EXCLUSIVE: ‘Lessons learned from the edge of the world’ – Victoria Nicholson, Railsbank in ‘The Paytech Magazine’
High-risk, complex and high-profile expeditions. That could describe any number of fintech startups! In fact, they’re what Victoria Nicholson, New Countries Setup Specialist at banking-as-a-service platform Railsbank, has led for many years in some of the world’s most hostile environments. Her experiences, while extreme, have helped her to navigate equally testing conditions back home. Here, she shares what she’s learned with fellow fintech adventurers
As Founder of Chase Expeditions, I’m proud to have spent the last 12 years supporting the world’s most intrepid adventurers in pursuit of ambitious goals, often in largely uncharted territory and extreme climates. In addition to co ordinating these challenges, I’ve taken part myself, completing the notoriously-gruelling Marathon des Sables, which is six ultra-marathons in six days in the Saharan desert, as well as major expeditions on every continent.

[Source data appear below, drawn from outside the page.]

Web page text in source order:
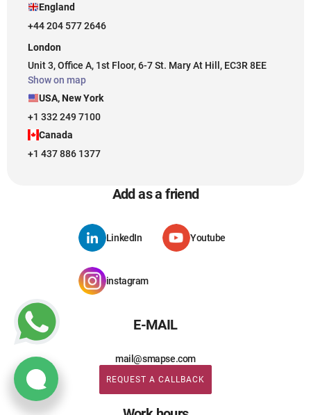
REQUEST A CALLBACK
England
+44 204 577 2646
London
Unit 3, Office A, 1st Floor, 6-7 St. Mary At Hill, EC3R 8EE
Show on map
USA, New York
+1 332 249 7100
Canada
+1 437 886 1377
Add as a friend
LinkedIn Youtube
instagram
E-MAIL
mail@smapse.com
REQUEST A CALLBACK
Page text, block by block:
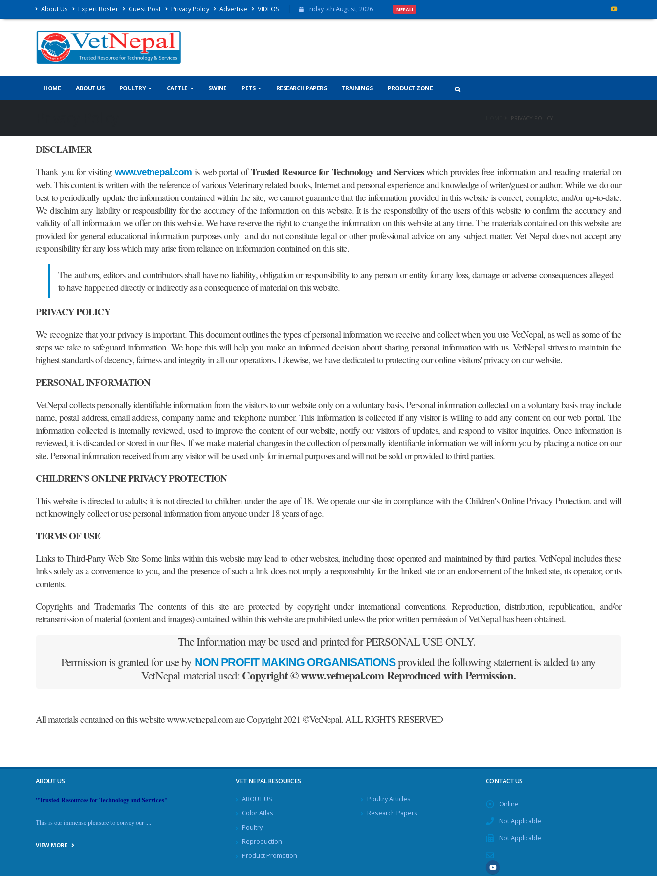
About Us Expert Roster Guest Post Privacy Policy Advertise VIDEOS Friday 7th August, 2026 NEPALI
HOME ABOUT US POULTRY CATTLE SWINE PETS RESEARCH PAPERS TRAININGS PRODUCT ZONE
PRIVACY POLICY
DISCLAIMER
Thank you for visiting www.vetnepal.com is web portal ofTrusted Resource for Technology and Serviceswhich provides free information and reading material on
web. This content is written with the reference of various Veterinary related books, Internet and personal experience and knowledge of writer/guest or author. While we do our
best to periodically update the information contained within the site, we cannot guarantee that the information provided in this website is correct, complete, and/or up-to-date.
We disclaim any liability or responsibility for the accuracy of the information on this website. It is the responsibility of the users of this website to confirm the accuracy and
validity of all information we offer on this website. We have reserve the right to change the information on this website at any time. The materials contained on this website are
provided for general educational information purposes only and do not constitute legal or other professional advice on any subject matter. Vet Nepal does not accept any
responsibility for any loss which may arise from reliance on information contained on this site.
The authors, editors and contributors shall have no liability, obligation or responsibility to any person or entity for any loss, damage or adverse consequences alleged
to have happened directly or indirectly as a consequence of material on this website.
PRIVACY POLICY
We recognize that your privacy is important. This document outlines the types of personal information we receive and collect when you use VetNepal, as well as some of the
steps we take to safeguard information. We hope this will help you make an informed decision about sharing personal information with us. VetNepal strives to maintain the
highest standards of decency, fairness and integrity in all our operations. Likewise, we have dedicated to protecting our online visitors' privacy on our website.
PERSONAL INFORMATION
VetNepal collects personally identifiable information from the visitors to our website only on a voluntary basis. Personal information collected on a voluntary basis may include
name, postal address, email address, company name and telephone number. This information is collected if any visitor is willing to add any content on our web portal. The
information collected is internally reviewed, used to improve the content of our website, notify our visitors of updates, and respond to visitor inquiries. Once information is
reviewed, it is discarded or stored in our files. If we make material changes in the collection of personally identifiable information we will inform you by placing a notice on our
site. Personal information received from any visitor will be used only for internal purposes and will not be sold or provided to third parties.
CHILDREN'S ONLINE PRIVACY PROTECTION
This website is directed to adults; it is not directed to children under the age of 18. We operate our site in compliance with the Children's Online Privacy Protection, and will
not knowingly collect or use personal information from anyone under 18 years of age.
TERMS OF USE
Links to Third-Party Web Site Some links within this website may lead to other websites, including those operated and maintained by third parties. VetNepal includes these
links solely as a convenience to you, and the presence of such a link does not imply a responsibility for the linked site or an endorsement of the linked site, its operator, or its
contents.
Copyrights and Trademarks The contents of this site are protected by copyright under international conventions. Reproduction, distribution, republication, and/or
retransmission of material (content and images) contained within this website are prohibited unless the prior written permission of VetNepal has been obtained.
The Information may be used and printed for PERSONAL USE ONLY.
Permission is granted for use by NON PROFIT MAKING ORGANISATIONSprovided the following statement is added to any
VetNepal material used: Copyright © www.vetnepal.com Reproduced with Permission.
All materials contained on this website www.vetnepal.com are Copyright 2021 ©VetNepal. ALL RIGHTS RESERVED
ABOUT US
"Trusted Resources for Technology and Services"
This is our immense pleasure to convey our ....
VIEW MORE
VET NEPAL RESOURCES
ABOUT US
Color Atlas
Poultry
Reproduction
Product Promotion
Poultry Articles
Research Papers
CONTACT US
Online
Not Applicable
Not Applicable
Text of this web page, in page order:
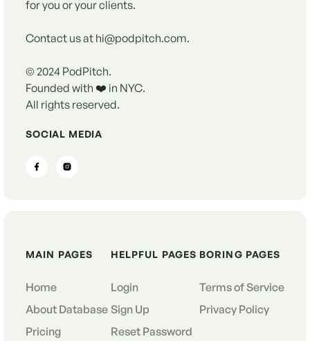
for you or your clients.
Contact us at hi@podpitch.com.
© 2024 PodPitch.
Founded with ❤️ in NYC.
All rights reserved.
SOCIAL MEDIA
MAIN PAGES
Home
About Database
Pricing
HELPFUL PAGES
Login
Sign Up
Reset Password
BORING PAGES
Terms of Service
Privacy Policy
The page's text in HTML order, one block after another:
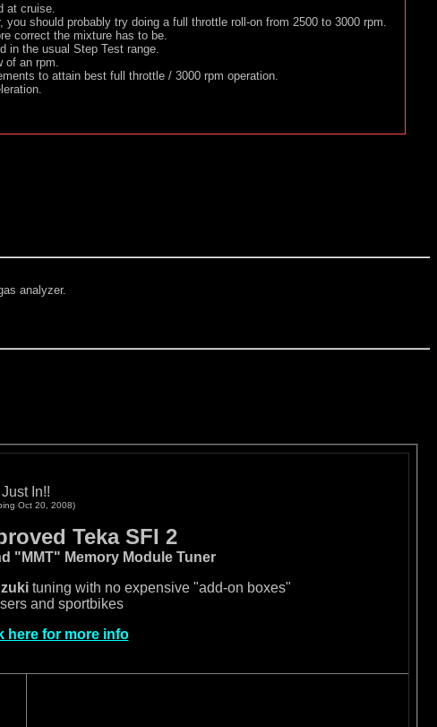
at cruise.
should probably try doing a full throttle roll-on from 2500 to 3000 rpm.
correct the mixture has to be.
in the usual Step Test range.
an rpm.
to attain best full throttle / 3000 rpm operation.
analyzer.
Just In!!
Oct 20, 2008)
Teka SFI 2
"MMT" Memory Module Tuner
tuning with no expensive "add-on boxes"
and sportbikes
here for more info
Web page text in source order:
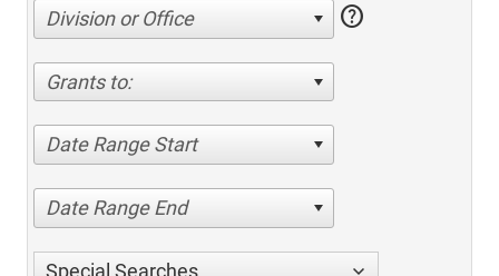
Division or Office help
Grants to:
Date Range Start
Date Range End
Special Searches

I joined the Railsbank team because they saw how transferable my adventuring skills are to fintech – and the challenges associated with dynamic, fast-growth businesses. I must say, the adversity and isolation we’ve faced in the last 18 months as we adjusted to COVID-19 is as unnerving as any other unfamiliar landscape that I’ve faced. But there are some things I’ve learned in navigating the natural world that feel particularly relevant to that of fintech.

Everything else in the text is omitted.